Nessa encruzilhada entre permanecer em sua vidinha ordinária, sem grandes sobressaltos, mas também sem as emoções que movimentam as águas mornas e saneiam o corpo e a alma está a personagem-título de “Beauty” (2022), o filme do nigeriano Andrew Dosunmu cujo eixo gira em torno dessa grande artista em formação, Beauty, a protagonista vivida pela bela e graciosa Gracie Marie Bradley. Negra, dona de um talento especial para a música e apaixonada por outra mulher — o que configura um grande defeito para alguém que pretende galgar cada centímetro até que possa contemplar o mundo do lugar mais alto na sociedade hipócrita e anacrônica dos Estados Unidos dos anos 1980 —, Beauty não está disposta a sacrificar nada, nem o amor nem a carreira ainda incipiente para ser feliz. O que ela certamente não sabe é que o sucesso tem seus caprichos e seus melindres e não se deixa dominar por aqueles que se provam incapazes de fazer escolhas, e a depender do que se pretira pode-se saber se alguém é ou não uma estrela apta a despontar no horizonte abafadiço do mundo do espetáculo.
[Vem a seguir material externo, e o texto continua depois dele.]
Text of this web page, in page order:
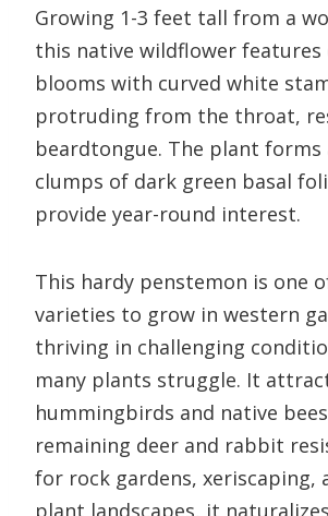
Growing 1-3 feet tall from a
this native wildflower
blooms with curved white
protruding from the throat,
beardtongue. The plant
clumps of dark green basal
provide year-round interest.
This hardy penstemon is one
varieties to grow in western
thriving in challenging
many plants struggle. It
hummingbirds and native
remaining deer and rabbit
for rock gardens, xeriscaping,
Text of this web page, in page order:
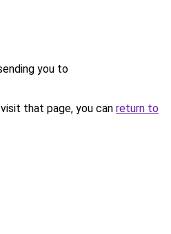
you to
that page, you can return to
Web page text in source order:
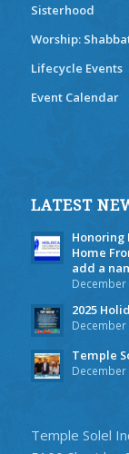
Sisterhood
Worship:
Lifecycle Events
Event Calendar
LATEST
Honoring
Home
add a
December
2025
December
Temple
December
Temple Solel
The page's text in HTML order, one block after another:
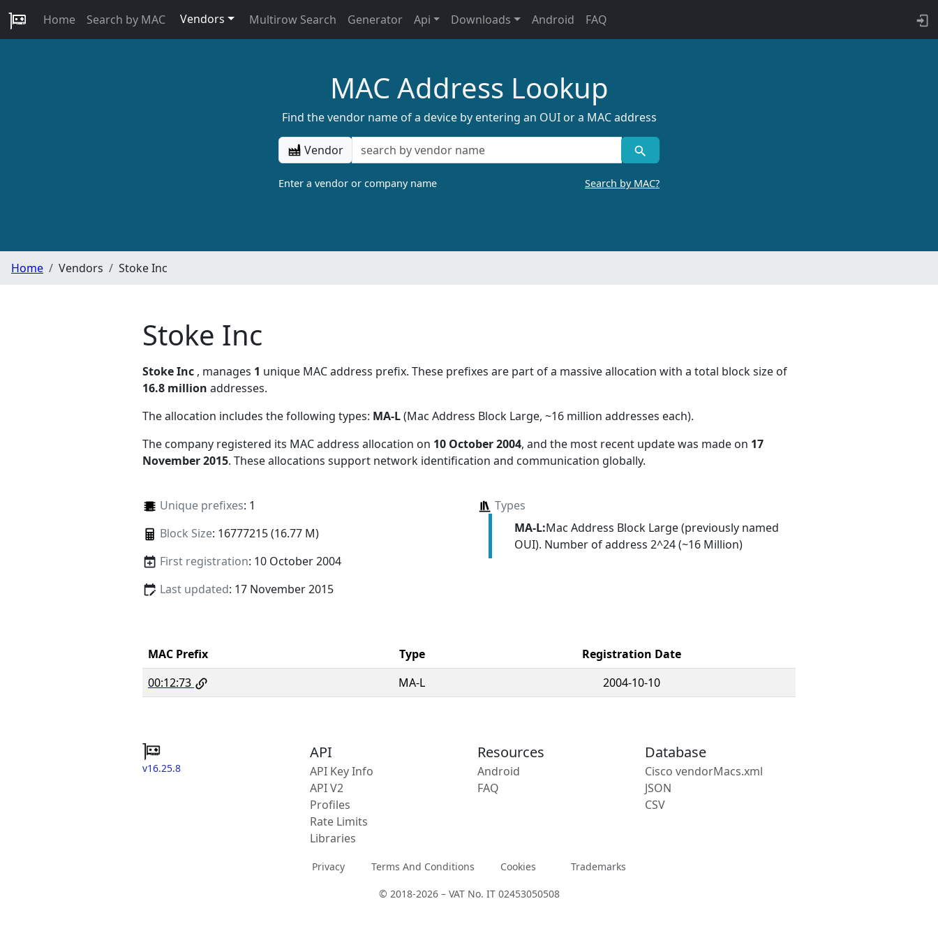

Beauty começa a cantar muito cedo, na igreja que frequenta com os irmãos, Abel e Cain, personagens de Kyle Bary e Micheal Ward, e os pais, vividos por Giancarlo Esposito — finalmente deixando de lado a monotonia de performances anódinas caso em “A Última Nota” (2019), de Claude Lalonde — e Niecy Nash. Conforme Beauty floresce, como artista e como mulher, o pai lhe enxerga potencial para ser a nova grande diva do soul americano, comparável a Aretha Franklin (1942-2018), Ella Fitzgerald (1917-1996) e Billie Holiday (1915-1959), bastiões da canção de todos os tempos e negras como ela. O conflito central do roteiro de Lena Waithe é o embate entre o pai, que num olhar mais apressado só deseja ver a filha rica e famosa, nessa ordem, e a mãe, que a estimulara a aprimorar seu dom unicamente para a atividade litúrgica. Entram na equação, por obvio, a questão racial e ainda mais importante que esta, o relacionamento homoafetivo que Beauty mantém com Jasmine, a personagem de Aleyse Shannon, que se revela mero apêndice da namorada, para não dizer um adorno ou um brinquedo mesmo, conclusão inescapável depois da sequência em que Beauty, já contratada pela gravadora comandada por uma Sharon Stone em nada parecida com a Catherine Tramell de “Instinto Selvagem” (1992), dirigido por Paul Verhoeven, vai morar num apartamento no centro de Nova York e inicia um flerte com o vizinho interpretado por Joey Badass, que reclama do volume do jazz que sai da vitrola da aspirante a estrela.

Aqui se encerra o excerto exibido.